Specie europea piuttosto polimorfa, presente in tutte le regioni d'Italia con
tre sottospecie. La distribuzione regionale si estende su tutte le aree
montuose del Friuli. Cresce in boschi montani (soprattutto faggete ed
abetine) e subalpini, come nei cespuglieti a rododendro delle Alpi, con
optimum nelle fasce montana e subalpina.
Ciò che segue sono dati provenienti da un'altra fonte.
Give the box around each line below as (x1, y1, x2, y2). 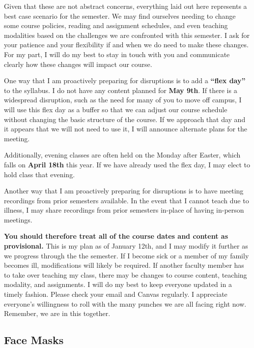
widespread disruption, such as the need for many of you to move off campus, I (4, 95, 242, 105)
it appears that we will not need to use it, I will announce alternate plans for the (4, 124, 248, 134)
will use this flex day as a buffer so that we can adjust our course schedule (4, 104, 227, 114)
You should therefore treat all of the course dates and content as (4, 231, 228, 241)
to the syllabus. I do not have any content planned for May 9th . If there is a (4, 85, 237, 95)
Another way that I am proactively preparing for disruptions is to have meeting (4, 186, 244, 196)
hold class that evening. (4, 169, 75, 179)
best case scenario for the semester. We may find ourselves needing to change (4, 10, 236, 21)

È frequentemente coltivata a
scopo ornamentale lungo le vie, soprattutto nei centri montani. I frutti
possono essere impiegati nella preparazione di gelatine, marmellate e salse,
ma possono essere tossici se consumati crudi; i semi infatti contengono
amigdalina (derivato cianidrico). Un colorante nero è ottenuto dai rami
giovani. Il legno è pregiato, duro, compatto ed elastico, e trova impiego per
lavori di ebanisteria, costruzione di slitte, tornitura, intaglio; è anche
impiegato per strumenti musicali (flauti) e nell'industria del mobile. Come
combustibile dà buona legna da ardere. Il nome generico, già in uso presso
i Romani, potrebbe derivare da due termini celtici che significano 'aspro' e
'mela'; il nome specifico in latino ha lo stesso significato di quello italiano
('degli uccellatori'); essendo i frutti appetiti dalla piccola avifauna
migratoria, vengono utilizzati negli appostamenti fissi per l'uccellagione.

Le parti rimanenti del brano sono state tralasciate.